We just went up to Sebastian, FL for the weekend and experienced a bit of culture shock: we walked into Publix and hardly anyone was masked. We stayed at a resort where there was some fishing tournament, and the restaurants were all packed for dinner, plus there was kind of an outdoor club connected to them. No one was masked, and the only reasons I felt comfortable staying was it was completely open-air, we were all vaccinated. But it was like being in another world.

Also, I had checked the stats. For June 23 (I think) we had over 200 new cases in Broward County (down a lot but still not insignificant, and higher than the 7 day average, which could indicate an increase.) Nearby Miami Dade was even higher, and Palm Beach, lower. These counties all have cross-traffic every day, so I check all three.

Indian River County, where we visited, had 10. Ten new cases in the whole county. Again, totally different world.
 

pixie225

Well-Known Member
NY now has infection rate of .47%. It is the 62nd day in a row our infection rate has gone down. 54.6% of our total population has received one dose. For those 18 and over 66.2% have received one dose. 47.1% of NY has received both doses.

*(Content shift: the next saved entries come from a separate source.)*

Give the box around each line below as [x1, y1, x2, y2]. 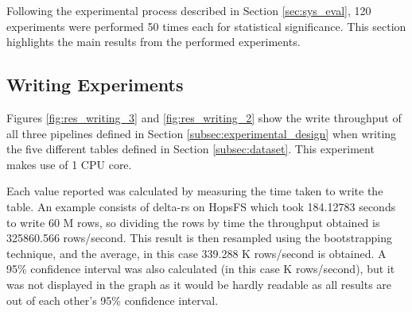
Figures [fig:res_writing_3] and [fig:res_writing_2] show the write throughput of [6, 109, 402, 125]
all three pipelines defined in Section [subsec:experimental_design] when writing [6, 125, 397, 141]
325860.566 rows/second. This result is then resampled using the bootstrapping [6, 229, 392, 246]
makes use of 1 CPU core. [6, 156, 132, 172]
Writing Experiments [6, 72, 184, 97]
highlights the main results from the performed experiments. [6, 33, 301, 50]
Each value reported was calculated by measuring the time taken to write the [6, 183, 383, 199]
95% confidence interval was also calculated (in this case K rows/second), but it [6, 260, 395, 277]
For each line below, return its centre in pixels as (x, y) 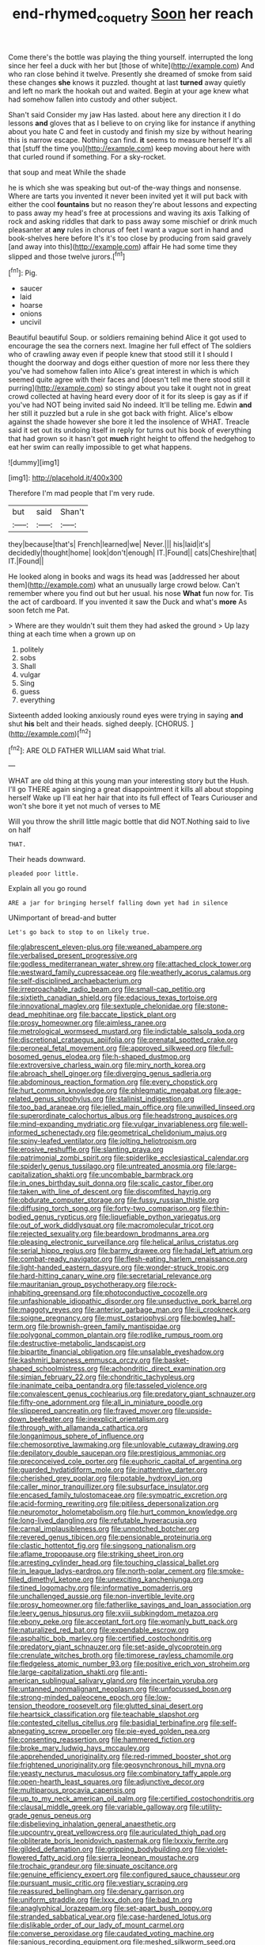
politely (32, 650)
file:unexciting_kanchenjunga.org (150, 1579)
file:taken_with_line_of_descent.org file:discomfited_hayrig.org (110, 1192)
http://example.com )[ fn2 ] (51, 733)
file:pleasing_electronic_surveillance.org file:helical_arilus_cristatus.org (123, 1242)
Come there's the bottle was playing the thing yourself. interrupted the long (131, 57)
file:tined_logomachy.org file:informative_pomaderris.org (100, 1588)
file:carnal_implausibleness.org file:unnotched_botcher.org (104, 1529)
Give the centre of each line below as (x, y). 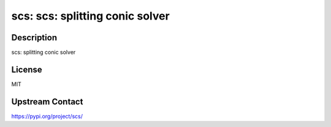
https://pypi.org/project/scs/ (47, 116)
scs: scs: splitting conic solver (90, 16)
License (27, 69)
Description (34, 38)
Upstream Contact (47, 102)
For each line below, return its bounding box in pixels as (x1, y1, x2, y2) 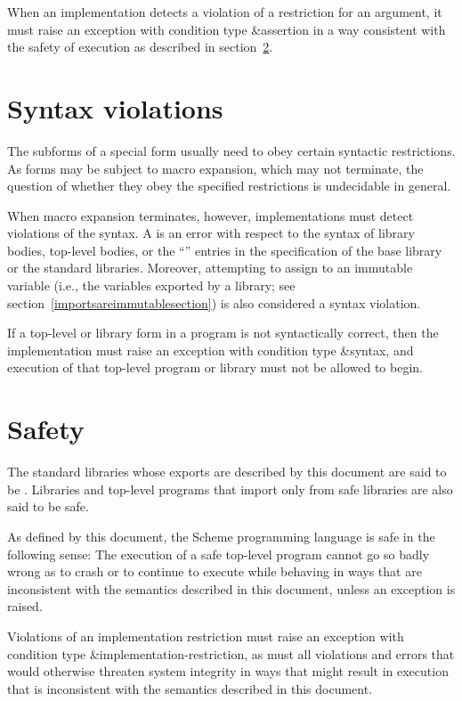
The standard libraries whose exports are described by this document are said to (7, 462, 447, 481)
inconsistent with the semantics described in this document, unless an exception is (7, 579, 456, 598)
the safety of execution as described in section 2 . (7, 37, 273, 56)
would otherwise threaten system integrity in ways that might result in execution (7, 662, 449, 681)
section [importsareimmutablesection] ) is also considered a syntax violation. (7, 293, 421, 312)
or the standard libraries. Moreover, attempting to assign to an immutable (7, 258, 413, 277)
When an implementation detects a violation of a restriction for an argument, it (7, 3, 442, 20)
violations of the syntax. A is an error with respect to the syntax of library (7, 224, 415, 242)
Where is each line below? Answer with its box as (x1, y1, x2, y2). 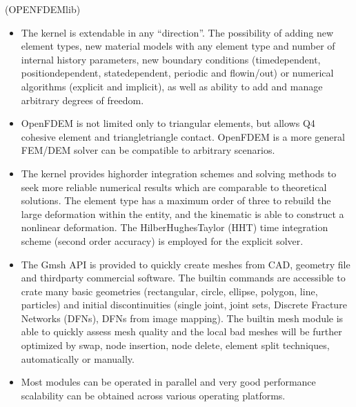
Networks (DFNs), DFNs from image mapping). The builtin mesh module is (21, 310, 344, 325)
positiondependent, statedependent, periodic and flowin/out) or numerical (21, 66, 334, 80)
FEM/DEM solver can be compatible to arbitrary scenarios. (21, 143, 275, 157)
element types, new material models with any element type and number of (21, 39, 335, 53)
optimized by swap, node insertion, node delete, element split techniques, (21, 338, 330, 353)
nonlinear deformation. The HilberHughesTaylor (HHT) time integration (21, 220, 328, 235)
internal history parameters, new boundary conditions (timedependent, (21, 52, 321, 66)
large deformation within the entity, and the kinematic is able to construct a (21, 206, 344, 221)
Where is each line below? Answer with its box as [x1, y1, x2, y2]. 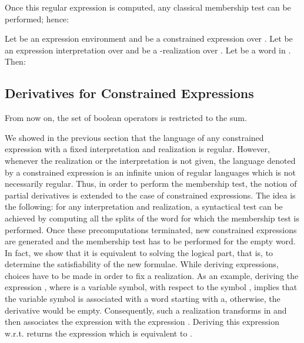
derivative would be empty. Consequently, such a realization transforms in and [5, 304, 287, 316]
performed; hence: [5, 12, 69, 25]
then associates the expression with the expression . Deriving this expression [5, 315, 279, 328]
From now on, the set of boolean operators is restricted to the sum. [5, 112, 247, 124]
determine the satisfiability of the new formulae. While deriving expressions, [5, 258, 279, 270]
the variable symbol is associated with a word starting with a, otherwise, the [5, 292, 280, 305]
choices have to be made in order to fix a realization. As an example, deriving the [5, 269, 299, 281]
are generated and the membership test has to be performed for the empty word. [5, 235, 296, 247]
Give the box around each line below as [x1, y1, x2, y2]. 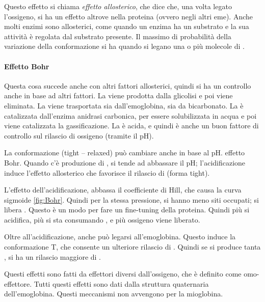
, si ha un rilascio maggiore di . [4, 251, 101, 262]
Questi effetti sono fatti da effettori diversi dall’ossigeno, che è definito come [4, 268, 242, 279]
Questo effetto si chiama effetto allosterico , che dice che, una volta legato [4, 1, 232, 11]
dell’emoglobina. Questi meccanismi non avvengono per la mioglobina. [4, 288, 223, 299]
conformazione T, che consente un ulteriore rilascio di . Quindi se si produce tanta [4, 241, 261, 252]
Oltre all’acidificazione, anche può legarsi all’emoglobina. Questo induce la [4, 231, 236, 242]
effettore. [4, 278, 32, 289]
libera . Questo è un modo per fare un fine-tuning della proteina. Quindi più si [4, 204, 250, 215]
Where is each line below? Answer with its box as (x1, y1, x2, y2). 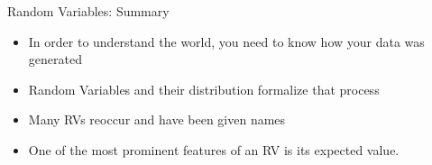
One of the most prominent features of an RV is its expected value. (28, 140, 400, 159)
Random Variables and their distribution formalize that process (28, 79, 380, 98)
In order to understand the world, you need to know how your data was (28, 32, 425, 50)
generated (28, 50, 82, 69)
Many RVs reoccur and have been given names (28, 110, 286, 129)
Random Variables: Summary (7, 2, 170, 20)
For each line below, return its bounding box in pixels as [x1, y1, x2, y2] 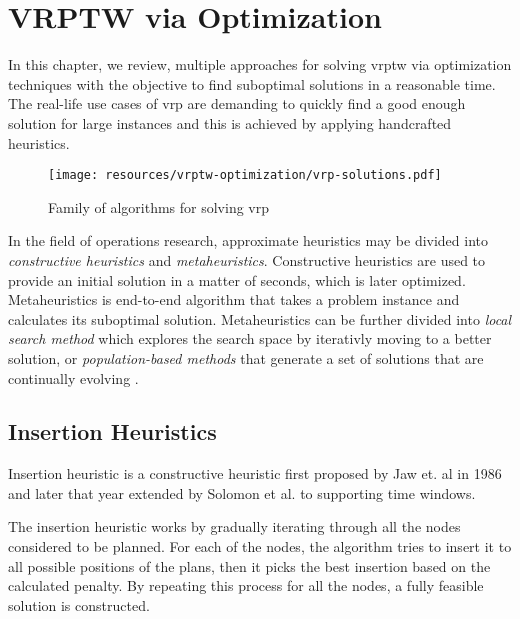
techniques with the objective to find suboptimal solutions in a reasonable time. [8, 73, 496, 94]
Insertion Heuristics [8, 416, 217, 447]
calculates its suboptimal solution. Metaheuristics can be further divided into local [8, 308, 512, 329]
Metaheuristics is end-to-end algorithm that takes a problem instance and [8, 289, 460, 310]
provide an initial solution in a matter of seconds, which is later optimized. [8, 269, 466, 290]
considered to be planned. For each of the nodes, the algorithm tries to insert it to [8, 536, 512, 557]
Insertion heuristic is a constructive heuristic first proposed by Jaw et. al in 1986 [8, 463, 502, 484]
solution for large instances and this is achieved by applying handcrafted [8, 112, 452, 133]
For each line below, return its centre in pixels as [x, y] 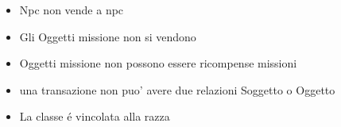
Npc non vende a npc [72, 10]
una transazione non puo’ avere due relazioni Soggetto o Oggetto [177, 89]
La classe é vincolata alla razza [95, 116]
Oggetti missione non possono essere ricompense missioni [158, 63]
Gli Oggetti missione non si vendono [108, 36]
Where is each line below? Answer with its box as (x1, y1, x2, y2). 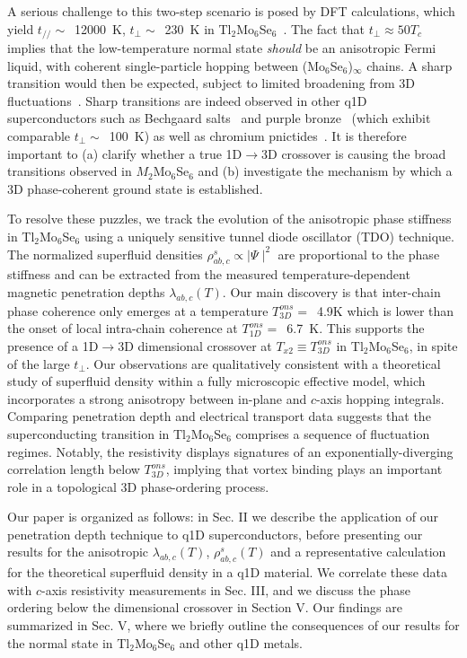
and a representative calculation (270, 542, 446, 561)
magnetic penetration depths (7, 282, 165, 301)
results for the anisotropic (7, 542, 149, 561)
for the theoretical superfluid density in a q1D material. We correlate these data (7, 563, 447, 582)
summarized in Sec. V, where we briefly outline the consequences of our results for (7, 616, 460, 635)
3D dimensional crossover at (118, 336, 272, 355)
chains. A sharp (366, 56, 453, 75)
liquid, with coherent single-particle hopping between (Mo (7, 56, 326, 75)
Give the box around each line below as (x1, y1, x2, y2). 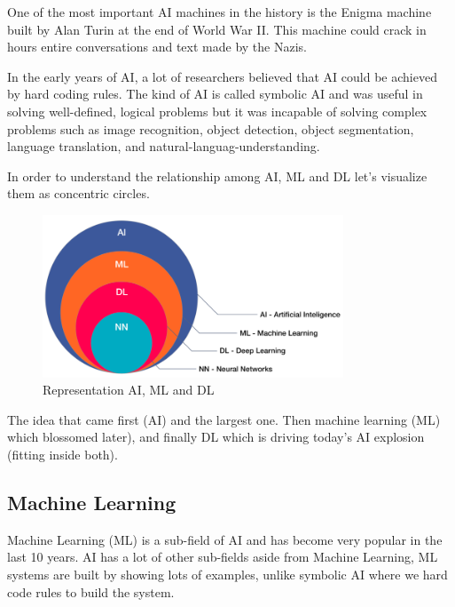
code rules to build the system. (7, 582, 175, 601)
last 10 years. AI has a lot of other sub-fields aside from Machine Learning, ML (7, 547, 438, 566)
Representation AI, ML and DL (43, 380, 215, 399)
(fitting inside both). (7, 445, 118, 464)
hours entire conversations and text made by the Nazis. (7, 37, 307, 56)
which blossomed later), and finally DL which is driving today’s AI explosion (7, 427, 425, 446)
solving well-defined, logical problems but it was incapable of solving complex (7, 101, 428, 120)
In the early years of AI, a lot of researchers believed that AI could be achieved (7, 67, 437, 85)
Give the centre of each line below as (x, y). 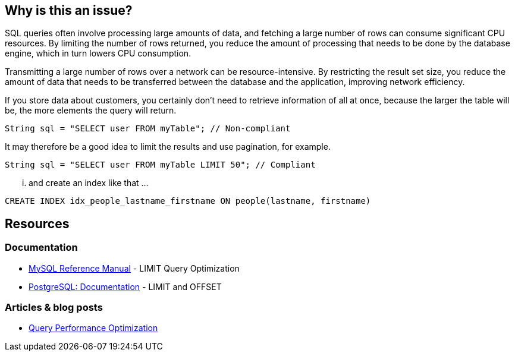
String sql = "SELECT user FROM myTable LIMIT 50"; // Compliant (160, 165)
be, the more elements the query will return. (91, 111)
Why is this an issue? (69, 10)
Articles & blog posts (54, 308)
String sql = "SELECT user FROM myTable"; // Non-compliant (148, 129)
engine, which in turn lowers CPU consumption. (98, 53)
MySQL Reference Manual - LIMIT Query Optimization (134, 268)
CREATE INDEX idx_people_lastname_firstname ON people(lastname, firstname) (188, 201)
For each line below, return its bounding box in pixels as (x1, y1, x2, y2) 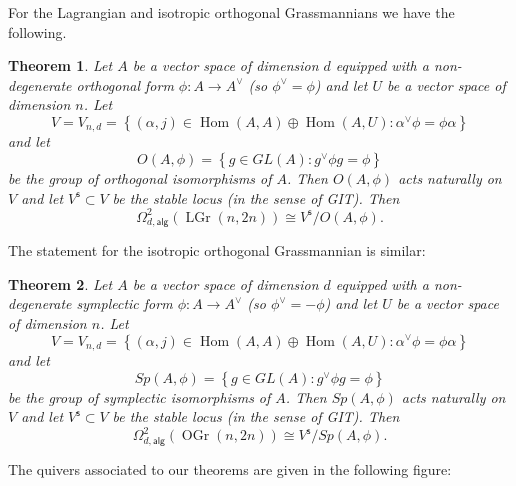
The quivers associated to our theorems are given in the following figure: (8, 458, 452, 479)
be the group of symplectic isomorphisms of (8, 386, 271, 407)
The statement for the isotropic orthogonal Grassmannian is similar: (8, 240, 426, 261)
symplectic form (76, 293, 173, 314)
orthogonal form (76, 74, 174, 95)
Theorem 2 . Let (8, 273, 113, 294)
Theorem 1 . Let (8, 55, 113, 76)
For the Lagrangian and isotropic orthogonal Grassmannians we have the (8, 2, 455, 22)
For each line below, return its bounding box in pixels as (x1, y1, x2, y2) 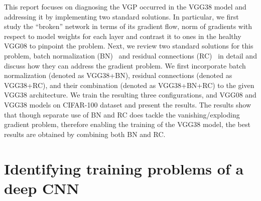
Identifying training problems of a (4, 158, 244, 178)
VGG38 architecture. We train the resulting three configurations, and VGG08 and (4, 89, 256, 100)
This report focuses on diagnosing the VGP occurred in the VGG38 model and (4, 1, 246, 11)
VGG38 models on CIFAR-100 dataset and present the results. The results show (4, 99, 251, 109)
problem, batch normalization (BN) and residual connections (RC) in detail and (4, 50, 257, 60)
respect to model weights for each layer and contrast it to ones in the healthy (4, 30, 241, 41)
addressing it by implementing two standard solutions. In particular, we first (4, 11, 239, 21)
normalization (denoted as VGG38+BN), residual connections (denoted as (4, 70, 232, 80)
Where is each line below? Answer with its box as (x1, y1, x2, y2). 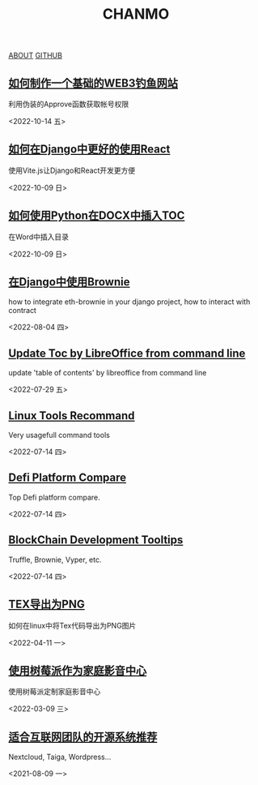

We attended the Belmont Stakes on Saturday - 11,000 people let in instead of the 100,000 they usually have. One of the sections was for "vaccinated only" but we saw not one person "proofed" that they had been vaccinated as they entered. We were told to bring our vacs card or excelsior pass to show we had been fully vaccinated. Unvaccinated people were supposed to be wearing masks. We saw only a handful of people wearing masks. Will be interesting to see what happens 1-2 weeks from now with infection rate.
 

DisneyCane

Well-Known Member
I wouldn’t feel very good about no masks for anyone with only 40% vaccinated.

Us Floridians say HELLO!
According to CDC data, over 50% of the population of FL has had at least one dose. The high population counties are all above 40% vaccinated (at least one dose).

Even in the States with the highest levels of vaccination, I'm sure you can find several rural counties that are low like the rural counties in FL. Notable exceptions being VT, ME and HI.